La dystrophie musculaire

On donne le nom de «dystrophie musculaire» à un ensemble de maladies neuromusculaires caractérisées par une faiblesse et une atrophie progressives des muscles volontaires qui contrôlent les mouvements du corps. À mesure qu'il s'affaiblit et s'atrophie, le tissu musculaire est remplacé par du tissu adipeux et conjonctif.

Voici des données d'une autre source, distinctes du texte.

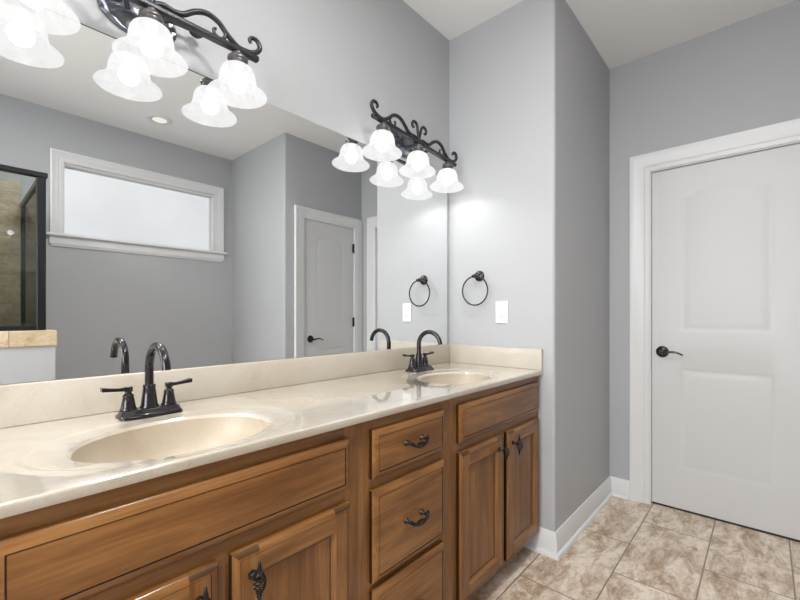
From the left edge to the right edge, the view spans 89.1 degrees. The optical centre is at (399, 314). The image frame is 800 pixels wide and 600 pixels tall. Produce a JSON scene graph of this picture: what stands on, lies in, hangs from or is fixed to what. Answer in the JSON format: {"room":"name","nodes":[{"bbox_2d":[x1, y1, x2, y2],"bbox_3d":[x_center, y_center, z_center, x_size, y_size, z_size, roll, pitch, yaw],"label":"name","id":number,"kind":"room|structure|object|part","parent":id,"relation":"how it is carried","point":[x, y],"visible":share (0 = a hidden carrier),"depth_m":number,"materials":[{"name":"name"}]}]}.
{"room":"bathroom","nodes":[
{"label":"bathroom","id":0,"kind":"room"},
{"bbox_2d":[3,0,448,384],"bbox_3d":[-0.970,-0.219,1.039,0.100,2.749,3.649,0,0,42],"label":"wall","id":1,"kind":"structure","parent":0,"point":[323,63],"depth_m":1.74,"materials":[{"name":"grey paint"}]},
{"bbox_2d":[0,0,266,108],"bbox_3d":[-0.691,-0.826,1.125,0.198,0.241,0.671,0,0,42],"label":"vanity light","id":2,"kind":"object","parent":1,"relation":"attached to","point":[147,47],"visible":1,"depth_m":1.15,"materials":[{"name":"white glass"}]},
{"bbox_3d":[-0.848,-0.750,0.936,0.179,0.091,0.179,0,0,42],"label":"lamp shade","id":3,"kind":"part","parent":2,"relation":"part of","materials":[{"name":"white glass"}]},
{"bbox_3d":[-0.751,-0.865,1.106,0.026,0.043,0.100,0,0,-16],"label":"arm","id":4,"kind":"part","parent":2,"relation":"part of","materials":[{"name":"grey metal"}]},
{"bbox_3d":[-0.684,-0.750,1.119,0.179,0.091,0.179,0,0,42],"label":"lamp shade","id":5,"kind":"part","parent":2,"relation":"part of","materials":[{"name":"white glass"}]},
{"bbox_3d":[-0.669,-0.889,1.253,0.041,0.026,0.122,0,0,42],"label":"mounting knob","id":6,"kind":"part","parent":2,"relation":"part of","materials":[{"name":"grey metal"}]},
{"bbox_3d":[-0.519,-0.750,1.302,0.179,0.091,0.179,0,0,42],"label":"lamp shade","id":7,"kind":"part","parent":2,"relation":"part of","materials":[{"name":"white glass"}]},
{"bbox_2d":[0,14,446,384],"bbox_3d":[-0.379,-0.306,1.616,0.005,0.946,1.938,0,0,42],"label":"wall mirror","id":8,"kind":"object","parent":1,"relation":"attached to","point":[138,210],"visible":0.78,"depth_m":1.27,"materials":[{"name":"silver mirror"}]},
{"bbox_2d":[0,344,449,428],"bbox_3d":[-0.371,0.219,1.615,0.019,0.102,1.950,0,0,42],"label":"backsplash","id":9,"kind":"structure","parent":1,"relation":"attached to","point":[52,400],"depth_m":1.29,"materials":[{"name":"beige stone"}]},
{"bbox_2d":[362,99,463,192],"bbox_3d":[0.080,-0.805,1.983,0.198,0.267,0.677,0,0,42],"label":"vanity light","id":10,"kind":"object","parent":1,"relation":"attached to","point":[384,145],"visible":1,"depth_m":1.96,"materials":[{"name":"white glass"}]},
{"bbox_3d":[-0.078,-0.758,1.793,0.179,0.091,0.179,0,-4,42],"label":"lamp shade","id":11,"kind":"part","parent":10,"relation":"part of","materials":[{"name":"white glass"}]},
{"bbox_3d":[0.086,-0.741,1.976,0.179,0.091,0.179,0,-4,42],"label":"lamp shade","id":12,"kind":"part","parent":10,"relation":"part of","materials":[{"name":"white glass"}]},
{"bbox_3d":[0.250,-0.723,2.158,0.179,0.091,0.179,0,-4,42],"label":"lamp shade","id":13,"kind":"part","parent":10,"relation":"part of","materials":[{"name":"white glass"}]},
{"bbox_2d":[449,0,609,531],"bbox_3d":[0.820,-0.219,2.571,0.713,2.749,1.023,0,0,42],"label":"wall","id":14,"kind":"structure","parent":0,"point":[529,88],"depth_m":2.14,"materials":[{"name":"grey paint"}]},
{"bbox_2d":[462,271,487,305],"bbox_3d":[0.416,-0.146,2.208,0.164,0.193,0.056,0,0,42],"label":"towel ring","id":15,"kind":"object","parent":14,"relation":"attached to","point":[479,275],"visible":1,"depth_m":2.21,"materials":[{"name":"black metal"}]},
{"bbox_2d":[496,301,507,322],"bbox_3d":[0.534,-0.015,2.134,0.071,0.117,0.009,0,0,42],"label":"wall outlet","id":16,"kind":"object","parent":14,"relation":"attached to","point":[501,306],"visible":1,"depth_m":2.13,"materials":[{"name":"white plastic"}]},
{"bbox_2d":[499,306,503,318],"bbox_3d":[0.532,-0.015,2.133,0.033,0.067,0.003,0,0,42],"label":"receptacle","id":17,"kind":"object","parent":16,"relation":"attached to","point":[501,308],"depth_m":2.13,"materials":[{"name":"white plastic"}]},
{"bbox_2d":[524,476,629,560],"bbox_3d":[1.033,1.099,2.292,0.975,0.113,0.176,0,0,-43],"label":"baseboard","id":18,"kind":"structure","parent":14,"relation":"attached to","point":[554,545],"depth_m":2.14,"materials":[{"name":"white paint"}]},
{"bbox_2d":[403,0,795,69],"bbox_3d":[0.466,-1.623,0.436,3.042,0.060,4.672,0,0,42],"label":"ceiling","id":19,"kind":"structure","parent":0,"point":[622,32],"depth_m":2.17,"materials":[{"name":"white paint"}]},
{"bbox_2d":[468,496,799,599],"bbox_3d":[0.466,1.186,0.436,3.042,0.060,4.672,0,0,42],"label":"floor","id":20,"kind":"structure","parent":0,"point":[631,550],"depth_m":1.88,"materials":[{"name":"tile"}]},
{"bbox_2d":[0,424,356,599],"bbox_3d":[-0.541,0.724,0.985,0.586,0.864,0.760,0,0,42],"label":"vanity cabinet","id":21,"kind":"object","parent":20,"relation":"on","point":[278,522],"visible":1,"depth_m":0.81,"materials":[{"name":"brown wood"}]},
{"bbox_3d":[-0.478,0.774,0.698,0.020,0.554,0.328,0,0,42],"label":"door","id":22,"kind":"part","parent":21,"relation":"part of","materials":[{"name":"brown wood"}]},
{"bbox_3d":[-0.371,0.556,0.769,0.044,0.092,0.028,0,0,42],"label":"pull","id":23,"kind":"part","parent":21,"relation":"part of","materials":[{"name":"black metal"}]},
{"bbox_3d":[-0.298,0.556,0.850,0.044,0.092,0.028,0,0,42],"label":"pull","id":24,"kind":"part","parent":21,"relation":"part of","materials":[{"name":"black metal"}]},
{"bbox_3d":[-0.241,0.774,0.961,0.020,0.554,0.324,0,0,42],"label":"door","id":25,"kind":"part","parent":21,"relation":"part of","materials":[{"name":"brown wood"}]},
{"bbox_2d":[357,400,447,599],"bbox_3d":[-0.144,0.724,1.429,0.583,0.864,0.430,0,0,42],"label":"vanity cabinet","id":26,"kind":"object","parent":20,"relation":"on","point":[402,457],"visible":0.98,"depth_m":1.23,"materials":[{"name":"brown wood"}]},
{"bbox_3d":[0.036,0.914,1.270,0.020,0.274,0.342,0,0,42],"label":"drawer","id":27,"kind":"part","parent":26,"relation":"part of","materials":[{"name":"brown wood"}]},
{"bbox_3d":[0.036,0.627,1.270,0.020,0.262,0.342,0,0,42],"label":"drawer","id":28,"kind":"part","parent":26,"relation":"part of","materials":[{"name":"brown wood"}]},
{"bbox_3d":[0.036,0.394,1.270,0.020,0.139,0.342,0,0,42],"label":"drawer","id":29,"kind":"part","parent":26,"relation":"part of","materials":[{"name":"brown wood"}]},
{"bbox_3d":[0.058,0.630,1.249,0.041,0.029,0.101,0,0,42],"label":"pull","id":30,"kind":"part","parent":26,"relation":"part of","materials":[{"name":"black metal"}]},
{"bbox_3d":[0.058,0.393,1.249,0.041,0.029,0.101,0,0,42],"label":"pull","id":31,"kind":"part","parent":26,"relation":"part of","materials":[{"name":"black metal"}]},
{"bbox_2d":[448,376,538,599],"bbox_3d":[0.257,0.724,1.873,0.586,0.864,0.765,0,0,42],"label":"vanity cabinet","id":32,"kind":"object","parent":20,"relation":"on","point":[493,433],"visible":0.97,"depth_m":1.63,"materials":[{"name":"brown wood"}]},
{"bbox_2d":[0,344,543,518],"bbox_3d":[-0.164,0.287,1.442,0.558,0.238,1.970,0,0,42],"label":"countertop","id":33,"kind":"structure","parent":32,"relation":"on","point":[63,440],"depth_m":1.10,"materials":[{"name":"beige stone"}]},
{"bbox_2d":[100,342,191,420],"bbox_3d":[-0.641,0.170,1.070,0.169,0.198,0.216,0,0,42],"label":"faucet","id":34,"kind":"object","parent":33,"relation":"on","point":[149,406],"visible":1,"depth_m":1.09,"materials":[{"name":"black metal"}]},
{"bbox_3d":[-0.732,0.193,1.052,0.020,0.018,0.068,0,0,42],"label":"lever","id":35,"kind":"part","parent":34,"relation":"part of","materials":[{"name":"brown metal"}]},
{"bbox_3d":[-0.715,0.225,1.071,0.039,0.050,0.039,0,0,42],"label":"handle","id":36,"kind":"part","parent":34,"relation":"part of","materials":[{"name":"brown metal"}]},
{"bbox_3d":[-0.677,0.259,1.102,0.072,0.020,0.148,0,0,42],"label":"plate","id":37,"kind":"part","parent":34,"relation":"part of","materials":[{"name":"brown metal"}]},
{"bbox_3d":[-0.635,0.130,1.064,0.150,0.119,0.022,0,0,42],"label":"spout","id":38,"kind":"part","parent":34,"relation":"part of","materials":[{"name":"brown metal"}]},
{"bbox_3d":[-0.650,0.225,1.143,0.039,0.050,0.039,0,0,42],"label":"handle","id":39,"kind":"part","parent":34,"relation":"part of","materials":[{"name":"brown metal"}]},
{"bbox_3d":[-0.633,0.193,1.162,0.020,0.018,0.068,0,0,42],"label":"lever","id":40,"kind":"part","parent":34,"relation":"part of","materials":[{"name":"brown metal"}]},
{"bbox_2d":[71,417,267,462],"bbox_3d":[-0.504,0.343,0.940,0.304,0.125,0.400,0,0,42],"label":"basin","id":41,"kind":"object","parent":33,"relation":"in","point":[163,439],"depth_m":1.03,"materials":[{"name":"beige ceramic"}]},
{"bbox_2d":[403,330,441,371],"bbox_3d":[0.133,0.170,1.948,0.169,0.198,0.216,0,0,42],"label":"faucet","id":42,"kind":"object","parent":33,"relation":"on","point":[417,364],"visible":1,"depth_m":1.96,"materials":[{"name":"black metal"}]},
{"bbox_3d":[0.043,0.193,1.930,0.020,0.018,0.068,0,0,42],"label":"lever","id":43,"kind":"part","parent":42,"relation":"part of","materials":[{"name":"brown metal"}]},
{"bbox_3d":[0.059,0.225,1.949,0.039,0.050,0.039,0,0,42],"label":"handle","id":44,"kind":"part","parent":42,"relation":"part of","materials":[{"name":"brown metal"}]},
{"bbox_3d":[0.097,0.259,1.980,0.072,0.020,0.148,0,0,42],"label":"plate","id":45,"kind":"part","parent":42,"relation":"part of","materials":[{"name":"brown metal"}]},
{"bbox_3d":[0.125,0.225,2.022,0.039,0.050,0.039,0,0,42],"label":"handle","id":46,"kind":"part","parent":42,"relation":"part of","materials":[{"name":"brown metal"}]},
{"bbox_3d":[0.141,0.193,2.040,0.020,0.018,0.068,0,0,42],"label":"lever","id":47,"kind":"part","parent":42,"relation":"part of","materials":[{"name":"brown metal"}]},
{"bbox_3d":[0.140,0.130,1.942,0.150,0.119,0.022,0,0,42],"label":"spout","id":48,"kind":"part","parent":42,"relation":"part of","materials":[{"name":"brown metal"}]},
{"bbox_2d":[418,373,489,383],"bbox_3d":[0.240,0.343,1.784,0.284,0.125,0.364,0,0,42],"label":"basin","id":49,"kind":"object","parent":33,"relation":"in","point":[433,378],"depth_m":1.92,"materials":[{"name":"beige ceramic"}]},
{"bbox_3d":[0.320,0.775,1.585,0.020,0.552,0.326,0,0,42],"label":"door","id":50,"kind":"part","parent":32,"relation":"part of","materials":[{"name":"brown wood"}]},
{"bbox_3d":[0.425,0.556,1.654,0.044,0.092,0.028,0,0,42],"label":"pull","id":51,"kind":"part","parent":32,"relation":"part of","materials":[{"name":"black metal"}]},
{"bbox_3d":[0.505,0.556,1.743,0.044,0.092,0.028,0,0,42],"label":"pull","id":52,"kind":"part","parent":32,"relation":"part of","materials":[{"name":"black metal"}]},
{"bbox_3d":[0.560,0.775,1.853,0.020,0.552,0.326,0,0,42],"label":"door","id":53,"kind":"part","parent":32,"relation":"part of","materials":[{"name":"brown wood"}]},
{"bbox_2d":[610,0,799,479],"bbox_3d":[2.222,-0.219,1.931,2.229,2.749,0.100,0,0,42],"label":"wall","id":54,"kind":"structure","parent":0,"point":[743,75],"depth_m":2.39,"materials":[{"name":"grey paint"}]},
{"bbox_2d":[630,118,799,541],"bbox_3d":[1.815,0.085,2.271,0.929,2.142,0.140,0,0,42],"label":"door","id":55,"kind":"structure","parent":54,"relation":"attached to","point":[715,222],"depth_m":2.28,"materials":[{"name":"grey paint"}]},
{"bbox_3d":[1.570,0.222,2.440,0.068,0.068,0.056,0,0,42],"label":"handle","id":56,"kind":"part","parent":55,"relation":"part of","materials":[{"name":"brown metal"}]},
{"bbox_3d":[1.593,0.225,2.386,0.020,0.027,0.112,0,0,-44],"label":"lever","id":57,"kind":"part","parent":55,"relation":"part of","materials":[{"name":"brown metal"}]}
]}

Chaque forme de dystrophie musculaire est causée par une erreur dans un gène spécifique associé à une fonction musculaire. Cependant, les maladies de ce groupe varient de diverses façons et les muscles touchés diffèrent d'une maladie à l'autre. Les différentes formes de dystrophie musculaire se distinguent par la gravité des symptômes, l'âge auquel ces symptômes se manifestent, la rapidité avec laquelle ils évoluent et leur mode de transmission génétique. De plus, la même maladie pourra se manifester différemment selon les personnes.  

Les dystrophies musculaires sont des maladies génétiques. Les différentes formes de la maladie peuvent être transmises d'une génération à l'autre ou survenir de façon spontanée à la suite de la mutation d'un gène précis. Contrairement à ce que l'on pourrait croire, la dystrophie musculaire n'est pas exclusivement une maladie infantile. Elle peut toucher n'importe qui, quel que soit l'âge. Si certaines formes de dystrophie se manifestent chez les nourrissons ou les très jeunes enfants, d'autres ne se manifestent que bien plus tard.

Avec le temps, les personnes qui ont une maladie neuromusculaire peuvent perdre la capacité de marcher, de parler et même de respirer. Pour certains, la maladie est fatale. Il n'existe pour l'instant aucun moyen de guérison.